Hinton and colleagues sought to showcase the efficacy of this approach by training a large neural network on the full MNIST dataset - 60,000 training cases of handwritten digits. Afterwards, they omitted the digit 3 from the dataset or ‘transfer’ set. This means that ‘from the perspective of the distilled model,’ they state, ‘3 is a mythical digit that it has never seen’ (Hinton et al., 2015: 4). But with knowledge having been transferred from the large neural network, they showcased how ‘the distilled model gets 98.6% of the test 3 s correct despite never having seen a 3 during training’ (Hinton et al., 2015: 4). In other words, by using the technique of distillation, a small model can be trained to generalize in much the same way, and with much the same accuracy, as a larger neural network model. Although their work differs from Hinton et al. (2015) in some respects - such as training approach and testing dataset - the prior work on ‘model compression’ by computer scientists from Cornell University, Bucila and colleagues (2006: 1) touched upon the same core idea as that of distillation, explaining that ‘in this paper we show how to compress the function that is learned by a complex model into a much smaller, faster model that has comparable performance’. Also commenting on how ‘the main idea behind model compression is to use fast and compact model to approximate the function learned by a slower, larger, but better performing model’ (Bucila et al., 2006: 1). Together, however it is deployed in these different ways, both papers are suggestive of how the concept of distillation itself is circulating beyond individual cases and is reframing how reasoning, and therefore how AI and machine learning, are approached and developed. DeepSeek, it should be emphasized, make specific use of the term distillation whilst it is circulating more widely through AI research and development.

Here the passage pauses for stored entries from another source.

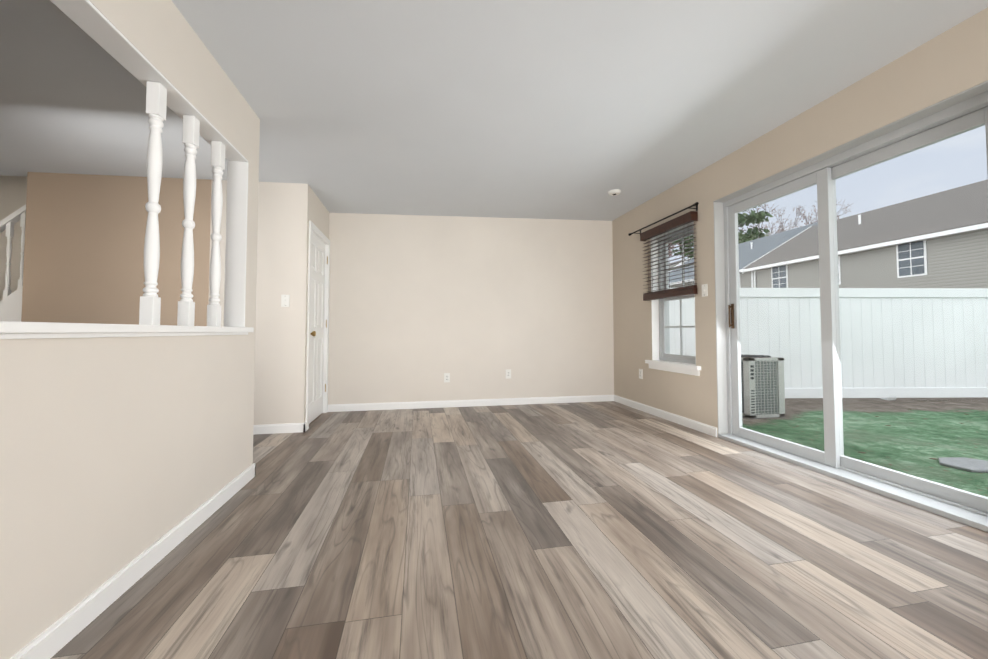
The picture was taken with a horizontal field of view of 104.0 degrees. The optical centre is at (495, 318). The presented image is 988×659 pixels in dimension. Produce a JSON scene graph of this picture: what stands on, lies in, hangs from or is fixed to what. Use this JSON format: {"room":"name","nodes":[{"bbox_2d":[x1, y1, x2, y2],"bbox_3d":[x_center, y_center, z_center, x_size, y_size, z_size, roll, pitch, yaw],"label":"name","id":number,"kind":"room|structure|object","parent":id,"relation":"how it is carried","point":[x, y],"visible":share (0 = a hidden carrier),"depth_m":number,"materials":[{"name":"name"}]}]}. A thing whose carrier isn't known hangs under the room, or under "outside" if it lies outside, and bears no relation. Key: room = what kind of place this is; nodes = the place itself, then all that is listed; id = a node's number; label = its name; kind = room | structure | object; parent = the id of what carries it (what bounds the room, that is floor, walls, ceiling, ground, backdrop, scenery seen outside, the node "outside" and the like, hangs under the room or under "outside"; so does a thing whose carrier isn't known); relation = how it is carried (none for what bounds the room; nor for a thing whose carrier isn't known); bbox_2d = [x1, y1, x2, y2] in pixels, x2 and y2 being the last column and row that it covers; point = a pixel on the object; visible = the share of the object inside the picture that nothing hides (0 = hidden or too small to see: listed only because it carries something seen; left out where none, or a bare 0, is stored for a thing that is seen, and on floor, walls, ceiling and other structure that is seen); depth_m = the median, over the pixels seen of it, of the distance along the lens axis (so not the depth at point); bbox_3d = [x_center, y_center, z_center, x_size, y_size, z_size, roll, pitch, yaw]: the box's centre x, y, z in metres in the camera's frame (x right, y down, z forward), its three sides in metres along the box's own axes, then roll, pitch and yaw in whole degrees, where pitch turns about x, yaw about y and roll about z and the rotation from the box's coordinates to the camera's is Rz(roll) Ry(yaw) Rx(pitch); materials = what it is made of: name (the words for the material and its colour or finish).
{"room":"empty living room","nodes":[
{"label":"empty living room","id":0,"kind":"room"},
{"bbox_2d":[0,0,328,658],"bbox_3d":[-1.249,-0.579,0.586,0.115,3.100,8.230,0,-2,-11],"label":"wall","id":1,"kind":"structure","parent":0,"point":[117,454],"depth_m":1.41,"materials":[{"name":"paint"}]},
{"bbox_2d":[0,0,253,338],"bbox_3d":[-1.396,-0.484,1.324,0.180,1.098,2.300,0,-2,-11],"label":"trim","id":2,"kind":"structure","parent":1,"relation":"attached to","point":[91,20],"depth_m":1.68,"materials":[{"name":"white wood"}]},
{"bbox_2d":[10,463,255,658],"bbox_3d":[-0.983,0.894,-0.470,0.013,0.085,6.153,0,-2,-11],"label":"baseboard","id":3,"kind":"structure","parent":1,"relation":"attached to","point":[52,640],"depth_m":1.39,"materials":[{"name":"white wood"}]},
{"bbox_2d":[139,81,166,324],"bbox_3d":[-1.464,-0.490,1.652,0.052,1.038,0.051,0,-2,-11],"label":"spindle","id":4,"kind":"object","parent":1,"relation":"attached to","point":[150,299],"visible":1,"depth_m":1.64,"materials":[{"name":"white wood"}]},
{"bbox_2d":[177,115,199,325],"bbox_3d":[-1.516,-0.481,1.907,0.052,1.038,0.051,0,-2,-11],"label":"spindle","id":5,"kind":"object","parent":1,"relation":"attached to","point":[186,303],"visible":1,"depth_m":1.89,"materials":[{"name":"white wood"}]},
{"bbox_2d":[207,141,224,326],"bbox_3d":[-1.568,-0.473,2.167,0.052,1.038,0.051,0,-2,-11],"label":"spindle","id":6,"kind":"object","parent":1,"relation":"attached to","point":[218,167],"visible":1,"depth_m":2.15,"materials":[{"name":"white wood"}]},
{"bbox_2d":[309,232,325,423],"bbox_3d":[-1.922,0.098,4.178,0.105,1.969,0.742,0,-2,-11],"label":"closet door","id":7,"kind":"structure","parent":1,"relation":"in","point":[317,330],"depth_m":4.22,"materials":[{"name":"white wood"}]},
{"bbox_2d":[306,220,329,429],"bbox_3d":[-1.966,0.072,4.170,0.131,2.043,0.866,0,-2,-11],"label":"door frame","id":8,"kind":"structure","parent":1,"relation":"attached to","point":[319,234],"depth_m":4.42,"materials":[{"name":"white wood"}]},
{"bbox_2d":[21,172,310,424],"bbox_3d":[-2.925,-0.477,3.554,2.230,3.100,0.115,0,-2,-11],"label":"wall","id":9,"kind":"structure","parent":0,"point":[84,248],"depth_m":3.48,"materials":[{"name":"paint"}]},
{"bbox_2d":[253,422,306,434],"bbox_3d":[-2.909,1.028,3.452,2.243,0.085,0.033,0,-2,-11],"label":"baseboard","id":10,"kind":"structure","parent":9,"relation":"attached to","point":[290,427],"depth_m":3.61,"materials":[{"name":"white wood"}]},
{"bbox_2d":[281,295,289,306],"bbox_3d":[-1.996,-0.168,3.664,0.072,0.116,0.016,0,-2,-11],"label":"light switch","id":11,"kind":"object","parent":9,"relation":"attached to","point":[285,300],"visible":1,"depth_m":3.67,"materials":[{"name":"white plastic"}]},
{"bbox_2d":[0,175,613,404],"bbox_3d":[-2.475,-0.440,4.636,8.740,3.100,0.200,0,-2,-11],"label":"wall","id":12,"kind":"structure","parent":0,"point":[474,307],"depth_m":4.94,"materials":[{"name":"paint"}]},
{"bbox_2d":[444,373,449,381],"bbox_3d":[-0.611,0.748,4.864,0.072,0.116,0.008,0,-2,-11],"label":"outlet","id":13,"kind":"object","parent":12,"relation":"attached to","point":[446,377],"visible":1,"depth_m":4.86,"materials":[{"name":"white plastic"}]},
{"bbox_2d":[328,395,613,411],"bbox_3d":[-0.184,1.078,4.936,3.710,0.085,0.013,0,-2,-11],"label":"baseboard","id":14,"kind":"structure","parent":12,"relation":"attached to","point":[591,398],"depth_m":4.89,"materials":[{"name":"white wood"}]},
{"bbox_2d":[506,369,510,378],"bbox_3d":[0.168,0.723,5.022,0.072,0.116,0.008,0,-2,-11],"label":"outlet","id":15,"kind":"object","parent":12,"relation":"attached to","point":[508,373],"visible":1,"depth_m":5.02,"materials":[{"name":"white plastic"}]},
{"bbox_2d":[0,0,987,220],"bbox_3d":[-1.644,-1.761,0.547,8.740,0.979,8.630,0,-2,-11],"label":"ceiling","id":16,"kind":"structure","parent":0,"point":[560,109],"depth_m":2.35,"materials":[{"name":"paint"}]},
{"bbox_2d":[608,189,620,195],"bbox_3d":[1.299,-1.372,4.213,0.132,0.040,0.132,0,-2,-11],"label":"smoke detector","id":17,"kind":"object","parent":16,"relation":"attached to","point":[614,192],"visible":1,"depth_m":4.18,"materials":[{"name":"white plastic"}]},
{"bbox_2d":[50,401,987,658],"bbox_3d":[-1.644,1.028,0.452,8.740,0.120,8.630,0,-2,-11],"label":"floor","id":18,"kind":"structure","parent":0,"point":[599,530],"depth_m":1.63,"materials":[{"name":"brown wood"}]},
{"bbox_2d":[0,204,25,321],"bbox_3d":[-4.460,-0.027,3.563,3.050,2.200,1.090,0,-2,-11],"label":"staircase","id":19,"kind":"structure","parent":18,"relation":"on","point":[10,306],"depth_m":3.38,"materials":[{"name":"white wood"}]},
{"bbox_2d":[738,204,817,238],"bbox_3d":[50.977,-9.108,70.876,13.286,25.290,17.892,0,-2,-11],"label":"tree","id":20,"kind":"object","parent":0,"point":[782,229],"depth_m":71.72,"materials":[{"name":"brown plant"}]},
{"bbox_2d":[612,7,987,436],"bbox_3d":[2.542,-0.552,1.348,0.200,3.100,8.230,0,-2,-11],"label":"wall","id":21,"kind":"structure","parent":0,"point":[952,61],"depth_m":3.50,"materials":[{"name":"paint"}]},
{"bbox_2d":[639,369,642,378],"bbox_3d":[1.758,0.672,4.675,0.008,0.116,0.072,0,-2,-11],"label":"outlet","id":22,"kind":"object","parent":21,"relation":"attached to","point":[640,373],"visible":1,"depth_m":4.66,"materials":[{"name":"white plastic"}]},
{"bbox_2d":[628,202,698,235],"bbox_3d":[1.814,-1.060,4.219,0.102,0.060,1.210,0,-2,-11],"label":"curtain rod","id":23,"kind":"object","parent":21,"relation":"attached to","point":[689,207],"visible":0.98,"depth_m":4.03,"materials":[{"name":"metal"}]},
{"bbox_2d":[614,395,716,436],"bbox_3d":[1.815,1.059,4.374,0.013,0.085,1.825,0,-2,-11],"label":"baseboard","id":24,"kind":"structure","parent":21,"relation":"attached to","point":[707,429],"depth_m":4.11,"materials":[{"name":"white wood"}]},
{"bbox_2d":[645,221,700,375],"bbox_3d":[1.954,-0.194,4.141,0.243,1.524,0.860,0,-2,-11],"label":"window","id":25,"kind":"structure","parent":21,"relation":"in","point":[661,337],"depth_m":4.40,"materials":[{"name":"white plastic"}]},
{"bbox_2d":[640,211,697,300],"bbox_3d":[1.838,-0.622,4.148,0.070,0.800,0.874,0,-2,-11],"label":"window blind","id":26,"kind":"object","parent":25,"relation":"attached to","point":[681,220],"visible":1,"depth_m":4.06,"materials":[{"name":"brown wood"}]},
{"bbox_2d":[702,284,707,296],"bbox_3d":[1.969,-0.264,3.642,0.016,0.116,0.072,0,-2,-11],"label":"light switch","id":27,"kind":"object","parent":21,"relation":"attached to","point":[704,290],"visible":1,"depth_m":3.64,"materials":[{"name":"white plastic"}]},
{"bbox_2d":[713,81,987,531],"bbox_3d":[2.277,-0.033,2.647,0.198,2.149,1.805,0,-2,-11],"label":"door frame","id":28,"kind":"structure","parent":21,"relation":"attached to","point":[958,114],"depth_m":2.65,"materials":[{"name":"white plastic"}]},
{"label":"outside","id":29,"kind":"structure","parent":0,"visible":0},
{"bbox_2d":[762,200,852,235],"bbox_3d":[69.469,-11.777,90.750,16.238,31.981,18.834,0,-2,-11],"label":"twigs","id":30,"kind":"object","parent":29,"point":[798,212],"depth_m":89.39,"materials":[{"name":"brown plant"}]},
{"bbox_2d":[742,397,987,496],"bbox_3d":[25.761,2.417,33.562,58.060,0.300,84.000,0,-2,-11],"label":"lawn","id":31,"kind":"structure","parent":29,"point":[895,449],"depth_m":4.33,"materials":[{"name":"green plant"}]},
{"bbox_2d":[668,243,679,256],"bbox_3d":[24.434,-7.619,62.459,16.883,21.740,10.074,0,-2,-11],"label":"autumn tree","id":32,"kind":"object","parent":31,"relation":"on","point":[669,247],"depth_m":63.26,"materials":[{"name":"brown plant"}]},
{"bbox_2d":[668,258,689,271],"bbox_3d":[16.387,-1.384,42.828,10.740,7.930,15.000,0,-2,-11],"label":"house","id":33,"kind":"structure","parent":31,"relation":"on","point":[672,266],"depth_m":35.93,"materials":[{"name":"grey"}]},
{"bbox_2d":[671,205,772,257],"bbox_3d":[28.897,-6.322,49.003,12.707,18.240,11.833,0,-2,-11],"label":"pine tree","id":34,"kind":"object","parent":31,"relation":"on","point":[755,231],"depth_m":47.39,"materials":[{"name":"green plant"}]},
{"bbox_2d":[669,222,817,287],"bbox_3d":[19.705,-1.950,29.890,10.740,8.180,11.700,0,-2,-11],"label":"house","id":35,"kind":"structure","parent":31,"relation":"on","point":[768,241],"depth_m":26.39,"materials":[{"name":"grey"}]},
{"bbox_2d":[741,354,784,418],"bbox_3d":[3.471,0.905,5.306,0.544,0.796,0.606,0,-2,-11],"label":"air conditioning unit","id":36,"kind":"object","parent":31,"relation":"on","point":[770,377],"depth_m":5.02,"materials":[{"name":"metal"}]},
{"bbox_2d":[669,288,987,399],"bbox_3d":[6.482,0.424,6.372,9.736,1.830,0.192,0,-2,-1],"label":"fence","id":37,"kind":"object","parent":31,"relation":"on","point":[868,322],"depth_m":6.28,"materials":[{"name":"plastic"}]},
{"bbox_2d":[741,179,987,288],"bbox_3d":[21.003,-2.137,17.093,10.240,7.680,13.900,0,-2,-11],"label":"house","id":38,"kind":"structure","parent":31,"relation":"on","point":[946,242],"depth_m":16.26,"materials":[{"name":"grey"}]},
{"bbox_2d":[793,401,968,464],"bbox_3d":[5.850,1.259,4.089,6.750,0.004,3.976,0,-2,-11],"label":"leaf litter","id":39,"kind":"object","parent":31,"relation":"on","point":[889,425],"depth_m":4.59,"materials":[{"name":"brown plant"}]},
{"bbox_2d":[939,457,987,472],"bbox_3d":[3.988,1.222,3.227,0.477,0.022,0.340,0,-2,-11],"label":"stepping stone","id":40,"kind":"object","parent":31,"relation":"on","point":[954,461],"depth_m":3.22,"materials":[{"name":"grey stone"}]}
]}

What, then, is the wider relevance of distillation for our understanding of contemporary AI and how it is used in the case of the DeepSeek model? As Kate Soule, Technical Director of Product Management for IBM, recently put it, when commenting on the broader socio-economic implications of DeepSeek and its emphasis on distillation, ‘the incentive is to build really big models to help you build really small models’ (Soule cited in IBM, 2025). She added that ‘we are going to converge on to a point where we've got powerful enough tools to craft the smaller models that we need that are going to run 80–90% of our workflows for generative AI in the future’. Scalability and scaling AI models, in this perspective, is seen as valuable only insofar as it provides the potential for further processes of model distillation. In this sense, DeepSeek embodies an emergent logic of power without scale which promises that, through iterative processes of distillation, any small model can be made to behave like a big model. In contrast to the idea of ‘Big AI’ (van der Vlist et al., 2024), DeepSeek seems to be making the case for this type of ‘Small AI’. And similar to what Pfotenhauer et al. (2022: 6) say about scale as a concept, distillation has the potential to become ‘an imperative and framing device’ for tech companies and AI researchers that ‘prescribes what seems worth doing, what the rules of engagement are and how we define problems or solutions’. It creates an imperative and might then become prescriptive. DeepSeek's use of distillation, therefore, envisions a future where increasingly models beget other (albeit smaller) models, fit for a range of different real-world tasks. All AI models, regardless of their scale, become potentially distillable or, at least, follow the logic of an imperative to distill.
The reframing of reasoning
At this point we need to approach reasoning not as a fixed technical term, but as a wider set of logics and modes of thinking. This represents another example of where a tension can open-up between the use of the concept, with connotations and visions, and the more rigid technical applications in AI architectures. As the previous section emphasized, distillation is framed as an ongoing and iterative process. This is also reiterated in the framing of DeepSeek-R1 and in the accompanying research paper's concluding references to ‘the teacher model’ (DeepSeek-AI, 2025: 16). As they put it: ‘we further explore distillation the reasoning capability to small dense models. We use DeepSeek-R1 as the teacher model to generate 800 K training samples, and fine-tune several small dense models’ (DeepSeek-AI, 2025: 16). ‘One of the most common is called the teacher-student technique. In a nutshell, the teacher model is large, and is trained using standard training data with known, correct target values. The student model is trained by using the predictions of the teacher model instead of using training data. Put another way, the student model learns to mimic the teacher model’ (Pure AI, 2025).
The notion of the teacher model is important in this reframing of reasoning around the concept of distillation. In an overview of distillation in AI for IBM, Bergmann (2024) addresses the problem of scale mentioned previously whilst also facilitating mobility: ‘most commercially viable LLMs are too large and computationally demanding to be used locally on mobile phones or other edge devices. This presents various logistical, computational and privacy complications that would otherwise be circumvented with a smaller model that could be run directly on mobile devices. KD's model compression thus presents a promising means to transfer the emergent qualities of large models to models small enough to be run on-device’ (Bergmann, 2024). ‘Knowledge distillation is a machine learning technique that aims to transfer the learnings of a large pre-trained model, the “teacher model,” to a smaller “student model.” It's used in deep learning as a form of model compression and knowledge transfer, particularly for massive deep neural networks… the primary objective in distilling knowledge is to train the student network to match the predictions made by the teacher network’ (Bergmann, 2024). ‘Knowledge distillation techniques aim to not only replicate the outputs of teacher models, but to emulate their “thought processes.” In the era of LLMs, KD has enabled the transfer of abstract qualities like style, reasoning abilities and alignment to human preferences and values’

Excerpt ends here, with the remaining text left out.